Animals Assignment 3

By in Animals, ITP

For my 3 x 3 animal analysis, I chose to focus on German Shepherd’s. While its a particular type of dog, I think it was helpful to narrow the focus, and in the end it made the trajectory of the dog’s image in culture even more interesting to me.

1)

The first instance of the German Shepherd that I’ll focus on is the Hollywood animal-star, Rin Tin Tin. Rin Tin Tin was literally german–rescued by an American soldier named Lee Duncan in WWI–and then vaulted into stardom in the 1920′s after his owner realized his talent for jumping and doing tricks.

Like other dog movie stars, Rin Tin Tin was often cast as a hybrid wolf-dog, fighting bad-guys but also fighting or resisting his “wildness.” He chose to be a protector of humans and a member of our community instead of his own. Rin Tin Tin is a romantic figure and and could be read as an animistic representation of the human-animal bond. Interestingly, Rin Tin Tin’s heroism on screen paved the way for German Shepherds to be employed in the WWII effort.

2)

While the image of the German Shepherd as searcher/rescuer is one I cherished as a kid, it now seems relevant to the idea of objectification, since German Shepherds were first bred in 1899 for their utility to human activity. Their very existence is predicated on human utility.

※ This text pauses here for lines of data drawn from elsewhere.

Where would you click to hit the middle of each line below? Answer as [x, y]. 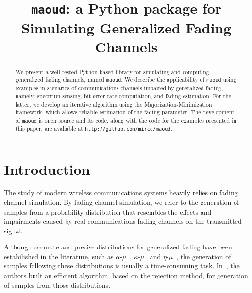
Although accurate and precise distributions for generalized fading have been [118, 247]
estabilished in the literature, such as [59, 256]
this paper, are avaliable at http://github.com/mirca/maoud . [94, 129]
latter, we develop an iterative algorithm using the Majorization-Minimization [114, 104]
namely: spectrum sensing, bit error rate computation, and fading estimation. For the [123, 96]
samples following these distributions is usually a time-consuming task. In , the [122, 266]
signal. [13, 230]
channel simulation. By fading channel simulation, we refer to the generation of [122, 202]
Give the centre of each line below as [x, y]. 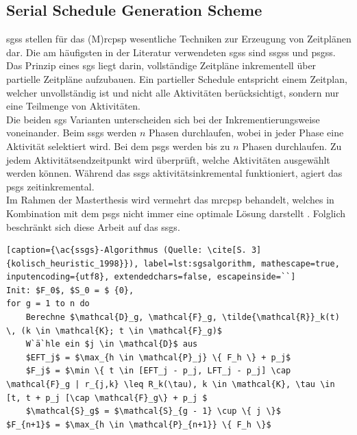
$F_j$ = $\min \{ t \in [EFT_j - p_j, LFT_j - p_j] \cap [158, 371]
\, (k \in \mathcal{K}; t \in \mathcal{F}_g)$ [114, 331]
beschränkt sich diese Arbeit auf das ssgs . [93, 226]
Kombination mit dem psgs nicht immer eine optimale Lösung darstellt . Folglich [176, 213]
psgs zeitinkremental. [50, 186]
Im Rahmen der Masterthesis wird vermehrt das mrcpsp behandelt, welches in [170, 200]
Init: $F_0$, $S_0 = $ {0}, [70, 290]
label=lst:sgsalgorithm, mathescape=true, [242, 263]
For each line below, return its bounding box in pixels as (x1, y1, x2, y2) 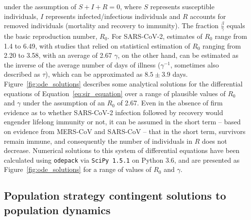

The journalistic discourse of the first image suggests that we are witnessing the dog “just doing its job,” with little fanfare. The dog is like the human rescue worker: sacrificing, brave, humble. However, we still still the noble/romantic notion peeking through the journalistic discourse in the second image taken after the 9/11 attacks. It trades more in propaganda as a discourse, but the German Shepherds heroism still emanates from its usefulness to us.

3)

The last set of images depart from the romantic theme and instead complicate the objectification of the animal. Here we see the dog as fear-tool, a symbol of power. We can graft pride onto the search/rescuer dog as an object of utility, but in these images we’ve bred a monster, an extension of human violence and authority.

The dog’s heroic qualities for which it was bred (physical strength, obedience), are now the weapon, an object of fear. The discourse of the Abu Ghraib image, for instance, “knows” this: grainy and detached, it suggests a scene we were not meant to see with subjects who did not expect to be revealed.